Second, the pandemic precipitated the greatest economic crisis since the 1930s. By revealing the fragility of societies where exchanges are extremely rapid and production chains are internationalized, the pandemic also revealed the most irrational aspects of the economic system that governs and structures social relations in almost all parts of the world. Thus, capitalism appears to be incapable not only of providing for basic human needs but also of reproducing its own functioning. All governments that initially try to protect both the law of profit and their citizens’ lives inevitably find themselves tempted to defend the former against the latter. 

The neoliberal structural adjustment policies which have been pursued for decades have played an important role in increasing inequality and, ultimately, in the way the epidemic has spread. Contrary to widespread belief, the epidemic does indeed differentiate between origins and social classes, affecting in particular those at the bottom of the social ladder. It has also particularly affected countries that, on the pretext of maintaining strict fiscal discipline, have given up – or have been prevented from – building an efficient and accessible health care system. 

Thus, while many countries in the Global North are experiencing the harmful consequences of the privatizations and budget cuts that have been applied in recent decades, the countries of the South are for the most part prevented from developing efficient health care systems because of the heavy burden of debt on their public accounts. 

In the European Union, the crisis has again been marked by an inability of Member States to coordinate their responses and develop common strategies. While the small island nation of Cuba – which has been subjected to a US blockade for 60 years – sent medical teams to more than 20 countries including Italy, which was hard hit by the pandemic (this is in line with Cuba’s policy of international solidarity, as recently demonstrated in Haiti after the 2010 earthquake or in Africa against the Ebola virus), the policies of EU Member States in this area have been more than timid if not non-existent. No stockpiles of masks or medical equipment had been jointly agreed on in the EU. 

No European medical team was formed. The national retrenchment sought by the extreme right-wing forces scored a point when the various governments closed their borders (in a very disorderly manner). Only after months of prevarication do Eurozone Member States seem to have reluctantly agreed to pool a small share of their sovereign debt – a decision that the stronger states will surely make the weaker ones pay for by continuing the fierce competition that characterizes the Economic and Monetary Union. 

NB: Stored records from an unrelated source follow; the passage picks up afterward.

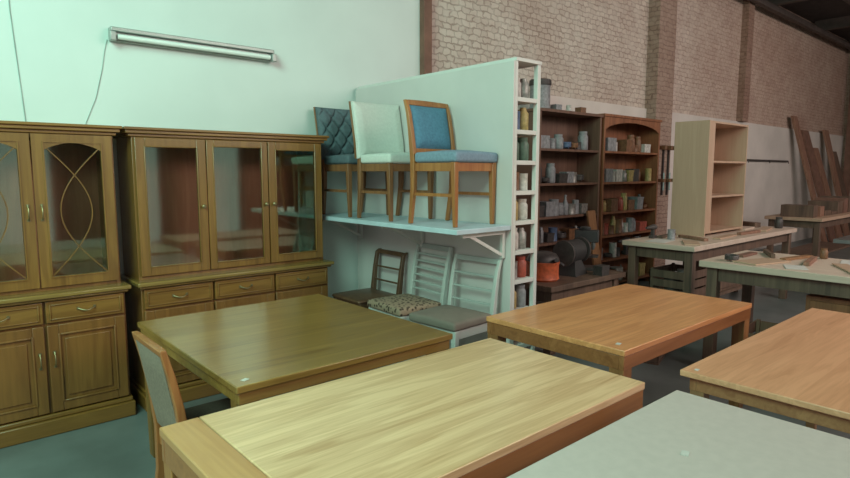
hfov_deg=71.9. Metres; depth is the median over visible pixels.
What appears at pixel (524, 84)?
spray can
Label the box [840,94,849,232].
trim
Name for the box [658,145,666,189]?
clamp
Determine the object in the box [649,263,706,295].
crate
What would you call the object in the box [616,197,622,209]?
jar
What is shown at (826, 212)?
timber offcut
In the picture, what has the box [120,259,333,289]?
countertop
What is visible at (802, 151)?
plank
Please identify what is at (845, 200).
timber offcut
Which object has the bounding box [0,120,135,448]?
display cabinet
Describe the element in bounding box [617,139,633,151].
cardboard box
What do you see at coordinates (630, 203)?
cardboard box
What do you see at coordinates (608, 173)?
cardboard box
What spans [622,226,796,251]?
countertop
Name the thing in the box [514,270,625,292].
countertop
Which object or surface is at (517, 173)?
tin can
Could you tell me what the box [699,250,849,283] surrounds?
countertop
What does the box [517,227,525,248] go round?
spray can
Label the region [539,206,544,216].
bin
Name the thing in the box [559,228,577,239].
cardboard box
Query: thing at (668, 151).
clamp
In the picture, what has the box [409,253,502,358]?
dining chair
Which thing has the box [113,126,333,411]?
display cabinet
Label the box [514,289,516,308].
spray can
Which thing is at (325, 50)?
wall
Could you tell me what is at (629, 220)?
tin can
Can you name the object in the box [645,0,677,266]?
brick pillar
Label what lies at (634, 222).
jar
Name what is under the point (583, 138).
jar
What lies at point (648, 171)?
tin can
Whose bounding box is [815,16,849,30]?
beam
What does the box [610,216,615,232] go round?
spray can
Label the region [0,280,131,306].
countertop
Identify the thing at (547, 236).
bin
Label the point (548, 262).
vacuum cleaner
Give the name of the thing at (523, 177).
tin can
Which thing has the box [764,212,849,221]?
countertop
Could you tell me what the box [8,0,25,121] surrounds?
power cable
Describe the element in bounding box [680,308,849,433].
dining table
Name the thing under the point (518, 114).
tin can
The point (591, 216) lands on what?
plank
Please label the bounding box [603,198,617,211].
bin
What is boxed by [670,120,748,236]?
bookcase
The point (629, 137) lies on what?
jar
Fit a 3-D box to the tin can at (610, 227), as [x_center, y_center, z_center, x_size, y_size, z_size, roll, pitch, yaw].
[2.495,-0.127,7.903,0.104,0.117,0.104,-6,9,-41]
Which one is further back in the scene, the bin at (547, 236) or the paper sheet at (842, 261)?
the bin at (547, 236)
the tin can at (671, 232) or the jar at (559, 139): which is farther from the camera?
the jar at (559, 139)
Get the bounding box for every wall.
[0,0,848,375]
[356,57,541,350]
[841,50,849,174]
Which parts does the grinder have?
motor
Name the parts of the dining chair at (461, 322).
seat, seat frame, leg, leg, backrest, leg
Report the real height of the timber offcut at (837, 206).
0.205 m
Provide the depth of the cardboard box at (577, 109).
7.27 m
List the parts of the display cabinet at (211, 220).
glass door, drawer, door, cornice, panel, glass door, drawer, door, glass door, drawer, door
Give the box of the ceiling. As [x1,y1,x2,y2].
[781,0,849,40]
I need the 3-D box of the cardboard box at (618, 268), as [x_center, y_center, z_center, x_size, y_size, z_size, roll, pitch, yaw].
[2.631,0.474,8.119,0.177,0.172,0.134,-6,9,-41]
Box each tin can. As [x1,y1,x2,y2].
[515,261,517,278]
[516,172,518,190]
[517,111,519,129]
[519,173,527,189]
[548,227,556,240]
[549,199,558,215]
[550,138,555,148]
[566,105,571,110]
[568,204,575,214]
[572,200,578,213]
[573,172,576,182]
[574,142,580,149]
[604,223,608,234]
[608,225,613,233]
[609,242,616,256]
[615,218,621,232]
[616,247,619,256]
[623,223,627,231]
[626,217,632,231]
[645,168,651,180]
[664,278,679,290]
[667,229,675,239]
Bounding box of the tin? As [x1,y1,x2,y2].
[529,78,551,107]
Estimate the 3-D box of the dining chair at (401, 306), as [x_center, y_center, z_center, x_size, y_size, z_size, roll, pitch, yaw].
[-0.117,0.508,4.535,0.512,0.900,0.440,-5,8,-38]
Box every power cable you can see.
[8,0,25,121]
[86,40,106,122]
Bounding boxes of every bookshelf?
[515,107,603,305]
[598,113,661,282]
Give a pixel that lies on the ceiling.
(812, 11)
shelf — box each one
[322,212,510,257]
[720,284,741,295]
[773,241,849,255]
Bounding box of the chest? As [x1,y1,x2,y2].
[805,294,849,313]
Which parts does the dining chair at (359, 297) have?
seat frame, seat, leg, backrest, leg
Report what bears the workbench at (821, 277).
on the floor
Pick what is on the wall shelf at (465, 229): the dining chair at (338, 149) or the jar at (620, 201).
the dining chair at (338, 149)
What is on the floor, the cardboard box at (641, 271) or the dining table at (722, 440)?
the dining table at (722, 440)
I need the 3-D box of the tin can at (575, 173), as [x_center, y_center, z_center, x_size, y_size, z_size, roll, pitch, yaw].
[1.830,-0.763,7.261,0.100,0.127,0.100,-6,9,-41]
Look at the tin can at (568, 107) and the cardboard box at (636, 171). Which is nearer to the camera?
the tin can at (568, 107)
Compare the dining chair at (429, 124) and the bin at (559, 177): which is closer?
the dining chair at (429, 124)
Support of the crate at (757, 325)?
on the floor
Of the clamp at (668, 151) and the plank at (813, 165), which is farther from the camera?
the plank at (813, 165)
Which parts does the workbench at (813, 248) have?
leg, leg
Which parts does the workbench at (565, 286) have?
leg, leg
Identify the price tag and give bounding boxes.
[680,450,689,455]
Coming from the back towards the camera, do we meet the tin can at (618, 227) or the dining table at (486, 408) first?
the tin can at (618, 227)
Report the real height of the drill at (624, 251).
0.249 m
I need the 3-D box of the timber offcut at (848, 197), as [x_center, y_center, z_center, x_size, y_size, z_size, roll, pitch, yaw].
[7.383,-0.634,10.517,0.260,0.268,0.450,-5,8,-39]
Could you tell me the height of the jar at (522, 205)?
0.148 m
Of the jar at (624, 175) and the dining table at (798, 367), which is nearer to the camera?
the dining table at (798, 367)
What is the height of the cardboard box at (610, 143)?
0.172 m
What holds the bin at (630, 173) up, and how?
on the bookshelf at (619, 127)
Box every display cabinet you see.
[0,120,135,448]
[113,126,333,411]
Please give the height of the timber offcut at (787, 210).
0.186 m
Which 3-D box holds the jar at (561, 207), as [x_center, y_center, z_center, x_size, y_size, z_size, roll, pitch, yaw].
[1.635,-0.368,7.139,0.105,0.150,0.105,-6,9,-41]
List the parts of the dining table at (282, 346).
leg, leg
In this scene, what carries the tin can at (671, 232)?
on the workbench at (676, 250)
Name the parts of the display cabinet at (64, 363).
glass door, drawer, door, handle, handle, handle, panel, handle, cornice, glass door, drawer, handle, door
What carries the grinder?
on the workbench at (565, 286)
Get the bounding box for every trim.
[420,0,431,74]
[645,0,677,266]
[736,0,754,121]
[749,0,849,49]
[767,0,806,5]
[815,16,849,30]
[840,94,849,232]
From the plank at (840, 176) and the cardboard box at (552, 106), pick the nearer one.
the cardboard box at (552, 106)
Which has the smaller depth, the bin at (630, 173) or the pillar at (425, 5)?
the pillar at (425, 5)
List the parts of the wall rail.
rail
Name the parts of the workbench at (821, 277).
leg, cable coil, wood strip, leg, wood strip, wood strip, wood strip, wood strip, wood strip
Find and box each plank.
[586,210,600,264]
[791,116,827,241]
[801,130,835,241]
[813,148,842,237]
[822,130,849,235]
[833,151,849,230]
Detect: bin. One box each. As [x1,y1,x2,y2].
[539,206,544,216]
[540,201,555,216]
[543,232,554,242]
[555,173,568,182]
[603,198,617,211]
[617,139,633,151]
[626,170,633,181]
[627,196,643,208]
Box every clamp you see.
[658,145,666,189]
[660,146,672,194]
[665,146,673,194]
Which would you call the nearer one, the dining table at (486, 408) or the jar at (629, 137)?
the dining table at (486, 408)
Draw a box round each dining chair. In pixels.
[132,331,230,477]
[313,107,387,216]
[332,248,407,308]
[349,101,433,221]
[368,243,452,362]
[403,99,497,227]
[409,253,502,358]
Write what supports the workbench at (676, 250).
on the floor
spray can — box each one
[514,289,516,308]
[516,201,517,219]
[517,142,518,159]
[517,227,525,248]
[519,108,528,129]
[520,78,528,97]
[539,227,543,242]
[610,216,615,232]
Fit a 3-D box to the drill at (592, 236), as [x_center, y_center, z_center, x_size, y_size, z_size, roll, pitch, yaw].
[1.634,0.087,5.929,0.230,0.440,0.200,2,7,20]
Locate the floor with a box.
[0,233,849,477]
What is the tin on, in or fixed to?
on the bookshelf at (586, 163)
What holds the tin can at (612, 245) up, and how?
on the bookshelf at (619, 127)
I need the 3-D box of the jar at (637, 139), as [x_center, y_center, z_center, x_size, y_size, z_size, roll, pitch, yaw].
[2.975,-1.321,8.210,0.100,0.220,0.100,-6,9,-41]
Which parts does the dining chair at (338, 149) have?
leg, backrest, seat, seat frame, leg, leg, leg
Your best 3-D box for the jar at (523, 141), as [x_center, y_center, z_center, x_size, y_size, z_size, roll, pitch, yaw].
[0.694,-0.641,4.183,0.092,0.164,0.092,-6,9,-41]
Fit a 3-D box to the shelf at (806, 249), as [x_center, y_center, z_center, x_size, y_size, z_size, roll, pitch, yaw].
[6.666,0.169,10.013,2.380,0.030,0.550,-6,9,-41]
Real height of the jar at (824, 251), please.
0.086 m
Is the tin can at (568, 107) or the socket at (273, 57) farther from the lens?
the tin can at (568, 107)
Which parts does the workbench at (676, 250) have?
leg, wood strip, leg, wood strip, wood strip, wood strip, wood strip, wood strip, wood strip, wood strip, leg
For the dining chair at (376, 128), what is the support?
on the wall shelf at (465, 229)
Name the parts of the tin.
lid
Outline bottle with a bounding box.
[563,195,567,214]
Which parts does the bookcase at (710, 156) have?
panel, shelf, shelf, panel, shelf, shelf
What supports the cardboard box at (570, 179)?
on the bookshelf at (586, 163)
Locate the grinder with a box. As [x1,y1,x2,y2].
[552,237,590,276]
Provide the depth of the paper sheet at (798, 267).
4.29 m
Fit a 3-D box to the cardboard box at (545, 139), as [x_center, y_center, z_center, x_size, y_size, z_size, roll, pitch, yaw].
[1.322,-1.119,6.765,0.193,0.147,0.146,-6,9,-41]
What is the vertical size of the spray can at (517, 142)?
0.157 m
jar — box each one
[514,284,525,306]
[515,227,517,249]
[515,255,526,276]
[516,199,527,219]
[517,137,528,160]
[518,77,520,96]
[540,167,541,182]
[545,163,555,182]
[554,134,563,148]
[559,203,563,214]
[578,131,587,149]
[603,200,605,211]
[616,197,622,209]
[621,193,626,209]
[622,170,626,181]
[627,135,634,151]
[633,218,635,230]
[635,137,640,151]
[677,268,683,290]
[774,217,782,227]
[819,248,827,258]
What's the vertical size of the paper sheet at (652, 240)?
0.004 m
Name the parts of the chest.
drawer
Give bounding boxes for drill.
[575,226,598,270]
[617,237,629,254]
[645,224,657,238]
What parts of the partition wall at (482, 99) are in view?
shelf, post, shelf, shelf, shelf, shelf, shelf, shelf, shelf, shelf, post
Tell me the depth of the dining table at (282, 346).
2.92 m
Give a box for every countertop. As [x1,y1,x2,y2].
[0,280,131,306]
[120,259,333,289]
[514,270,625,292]
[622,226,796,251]
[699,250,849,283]
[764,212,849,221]
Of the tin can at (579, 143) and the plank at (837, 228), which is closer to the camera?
the tin can at (579, 143)
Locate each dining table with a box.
[138,294,452,457]
[159,338,644,477]
[486,284,751,407]
[507,390,849,477]
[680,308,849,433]
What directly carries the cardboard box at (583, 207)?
on the bookshelf at (586, 163)
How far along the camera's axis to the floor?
3.64 m
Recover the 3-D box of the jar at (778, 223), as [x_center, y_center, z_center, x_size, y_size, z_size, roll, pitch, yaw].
[4.432,-0.206,7.341,0.094,0.140,0.094,-6,9,-41]
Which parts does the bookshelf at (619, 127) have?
panel, cable coil, shelf, panel, shelf, shelf, shelf, shelf, shelf, panel
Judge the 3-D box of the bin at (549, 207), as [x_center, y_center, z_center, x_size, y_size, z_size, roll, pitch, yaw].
[1.419,-0.359,6.958,0.174,0.172,0.185,-6,9,-41]
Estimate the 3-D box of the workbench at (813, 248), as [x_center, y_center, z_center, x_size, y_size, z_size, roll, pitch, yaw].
[6.666,0.015,9.995,2.500,0.900,0.800,-6,9,-41]
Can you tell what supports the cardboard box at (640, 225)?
on the bookshelf at (619, 127)
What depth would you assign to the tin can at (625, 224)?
8.13 m
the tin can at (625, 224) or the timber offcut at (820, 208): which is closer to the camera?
the tin can at (625, 224)
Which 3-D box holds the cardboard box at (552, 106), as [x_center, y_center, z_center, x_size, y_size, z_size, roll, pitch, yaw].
[1.562,-1.558,6.977,0.115,0.080,0.087,-6,9,-41]
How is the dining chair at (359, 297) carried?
on the board
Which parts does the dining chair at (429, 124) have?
leg, rail, backrest, rail, leg, seat frame, leg, seat, leg
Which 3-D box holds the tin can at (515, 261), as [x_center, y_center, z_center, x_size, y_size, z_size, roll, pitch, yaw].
[0.622,0.221,4.218,0.088,0.122,0.088,-6,9,-41]
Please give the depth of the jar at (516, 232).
4.16 m
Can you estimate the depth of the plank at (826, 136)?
14.16 m
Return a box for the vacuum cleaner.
[526,251,563,281]
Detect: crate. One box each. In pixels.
[644,354,665,364]
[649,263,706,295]
[683,261,739,290]
[748,319,778,337]
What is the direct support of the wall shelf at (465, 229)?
attached to the partition wall at (482, 99)
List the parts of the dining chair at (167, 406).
leg, rail, backrest, leg, seat
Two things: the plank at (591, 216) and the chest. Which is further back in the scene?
the plank at (591, 216)
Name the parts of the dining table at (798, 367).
leg, leg
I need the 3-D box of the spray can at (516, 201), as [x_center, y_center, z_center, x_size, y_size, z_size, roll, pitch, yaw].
[0.622,-0.217,4.168,0.079,0.164,0.079,-6,9,-41]
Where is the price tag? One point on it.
(683, 452)
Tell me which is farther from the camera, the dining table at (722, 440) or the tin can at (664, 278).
the tin can at (664, 278)
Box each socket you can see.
[109,31,115,40]
[270,54,276,62]
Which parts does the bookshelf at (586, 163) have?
panel, cable coil, shelf, panel, cable coil, cable coil, shelf, shelf, shelf, cable coil, cable coil, panel
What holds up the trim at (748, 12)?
attached to the wall at (325, 50)
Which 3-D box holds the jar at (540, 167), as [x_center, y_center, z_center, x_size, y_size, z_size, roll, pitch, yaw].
[1.291,-0.763,6.789,0.126,0.234,0.126,-6,9,-41]
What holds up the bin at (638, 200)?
on the bookshelf at (619, 127)
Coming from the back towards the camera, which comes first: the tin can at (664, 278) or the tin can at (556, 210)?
the tin can at (556, 210)
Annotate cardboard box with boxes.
[541,135,549,147]
[550,104,561,109]
[559,172,573,182]
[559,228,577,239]
[575,107,585,112]
[579,203,587,213]
[593,264,609,275]
[604,169,612,181]
[605,138,616,150]
[610,266,622,279]
[613,169,622,181]
[625,169,638,180]
[627,199,634,209]
[635,221,646,230]
[638,262,645,275]
[641,144,650,152]
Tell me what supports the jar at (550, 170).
on the bookshelf at (586, 163)
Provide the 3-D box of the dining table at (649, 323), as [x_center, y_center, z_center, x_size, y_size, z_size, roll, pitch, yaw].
[1.220,0.811,3.608,1.530,0.770,0.880,-6,9,-41]
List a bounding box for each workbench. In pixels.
[514,270,625,354]
[622,221,796,298]
[699,249,849,358]
[764,212,849,256]
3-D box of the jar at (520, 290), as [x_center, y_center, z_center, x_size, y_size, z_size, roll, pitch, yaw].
[0.694,0.412,4.303,0.092,0.162,0.092,-6,9,-41]
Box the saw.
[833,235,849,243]
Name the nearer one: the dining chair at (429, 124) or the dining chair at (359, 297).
the dining chair at (429, 124)
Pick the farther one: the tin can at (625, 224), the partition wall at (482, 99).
the tin can at (625, 224)
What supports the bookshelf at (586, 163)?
on the floor
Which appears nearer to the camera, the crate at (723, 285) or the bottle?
the crate at (723, 285)
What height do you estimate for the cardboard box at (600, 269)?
0.092 m
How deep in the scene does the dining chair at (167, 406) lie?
2.49 m
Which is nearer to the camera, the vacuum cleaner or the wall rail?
the vacuum cleaner
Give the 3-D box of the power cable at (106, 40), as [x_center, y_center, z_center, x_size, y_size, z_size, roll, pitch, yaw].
[-2.242,-0.115,4.090,0.184,2.500,0.005,-6,9,-41]
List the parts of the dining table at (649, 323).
leg, leg, leg
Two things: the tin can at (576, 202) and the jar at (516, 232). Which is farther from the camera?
the tin can at (576, 202)
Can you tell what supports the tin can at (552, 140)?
on the bookshelf at (586, 163)
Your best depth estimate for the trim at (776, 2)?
10.96 m
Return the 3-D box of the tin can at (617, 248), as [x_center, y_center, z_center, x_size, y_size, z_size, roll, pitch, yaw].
[2.638,0.176,8.054,0.086,0.121,0.086,-6,9,-41]
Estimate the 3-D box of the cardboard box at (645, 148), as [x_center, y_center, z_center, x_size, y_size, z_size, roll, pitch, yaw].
[3.093,-1.280,8.295,0.168,0.118,0.127,-6,9,-41]
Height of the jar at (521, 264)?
0.153 m
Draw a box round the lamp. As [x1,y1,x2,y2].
[108,26,276,62]
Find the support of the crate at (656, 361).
on the floor
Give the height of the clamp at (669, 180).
0.750 m
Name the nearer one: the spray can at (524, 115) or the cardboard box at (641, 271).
the spray can at (524, 115)
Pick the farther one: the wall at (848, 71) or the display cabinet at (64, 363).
the wall at (848, 71)
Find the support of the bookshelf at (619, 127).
on the floor
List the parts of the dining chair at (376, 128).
leg, backrest, seat frame, seat, leg, leg, leg
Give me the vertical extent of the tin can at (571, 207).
0.129 m
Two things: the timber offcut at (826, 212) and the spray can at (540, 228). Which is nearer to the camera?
the spray can at (540, 228)
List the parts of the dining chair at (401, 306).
seat frame, seat, leg, backrest, leg
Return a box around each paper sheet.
[646,239,674,242]
[783,264,807,269]
[840,260,849,264]
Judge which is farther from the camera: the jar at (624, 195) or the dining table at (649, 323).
the jar at (624, 195)
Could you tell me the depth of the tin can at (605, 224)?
7.80 m
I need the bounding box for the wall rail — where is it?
[747,159,788,163]
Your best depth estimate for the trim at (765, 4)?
12.00 m
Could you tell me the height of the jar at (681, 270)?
0.250 m
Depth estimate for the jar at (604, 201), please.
7.71 m
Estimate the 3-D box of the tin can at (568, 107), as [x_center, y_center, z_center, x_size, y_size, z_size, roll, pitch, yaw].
[1.750,-1.582,7.139,0.070,0.091,0.070,-6,9,-41]
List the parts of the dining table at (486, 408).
leg
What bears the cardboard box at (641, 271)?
on the bookshelf at (619, 127)
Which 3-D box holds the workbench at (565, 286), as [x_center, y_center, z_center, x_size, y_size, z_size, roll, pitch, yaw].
[1.335,0.652,5.654,1.200,0.620,0.600,-6,9,-41]
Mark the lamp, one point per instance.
(115, 34)
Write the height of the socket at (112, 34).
0.060 m
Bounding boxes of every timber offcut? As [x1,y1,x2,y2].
[780,204,817,217]
[808,200,842,213]
[814,197,847,212]
[817,206,824,216]
[820,196,849,211]
[824,210,830,215]
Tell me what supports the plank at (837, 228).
on the floor
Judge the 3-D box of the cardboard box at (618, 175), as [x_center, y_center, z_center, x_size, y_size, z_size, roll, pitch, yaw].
[2.572,-0.856,7.913,0.158,0.164,0.120,-6,9,-41]

When it came to defending the interests of the capitalist class and their companies, on the other hand, the Member States of the EU, like the other countries of the Global North, were all able to develop a similar political orientation aimed, as in the case of the bank bailouts that took place from 2008 onwards, at socializing the losses of large companies (with no guarantee that jobs would be maintained) by injecting vast amounts of public money into them. 

In order to do this, the EU Member States did not hesitate to abandon the dogma of fiscal and budgetary discipline on the basis of which Greece and other countries on the European periphery had been designated as “bad pupils” and forced to adopt severe austerity measures during the previous crisis. European governments are thus once again agreeing to increase their public debt in order to help big capital and thus make the people pay for the crisis. 

The specific impact of the CoViD-19 pandemic in the countries of the Global South is a striking example of the accentuation of inequalities between different regions of the world. It is a situation in which the European Union and many European States have a major responsibility, because of past and present policies towards these countries of the Global South. Any force aspiring to break with the dominant capitalist order on the European continent must act to put an end to the exploitation of the peoples of the Global South.

The present work is the fruit of the ReCommonsEurope project, which we have been carrying on within the Citizens for Financial Justice consortium since 2019. 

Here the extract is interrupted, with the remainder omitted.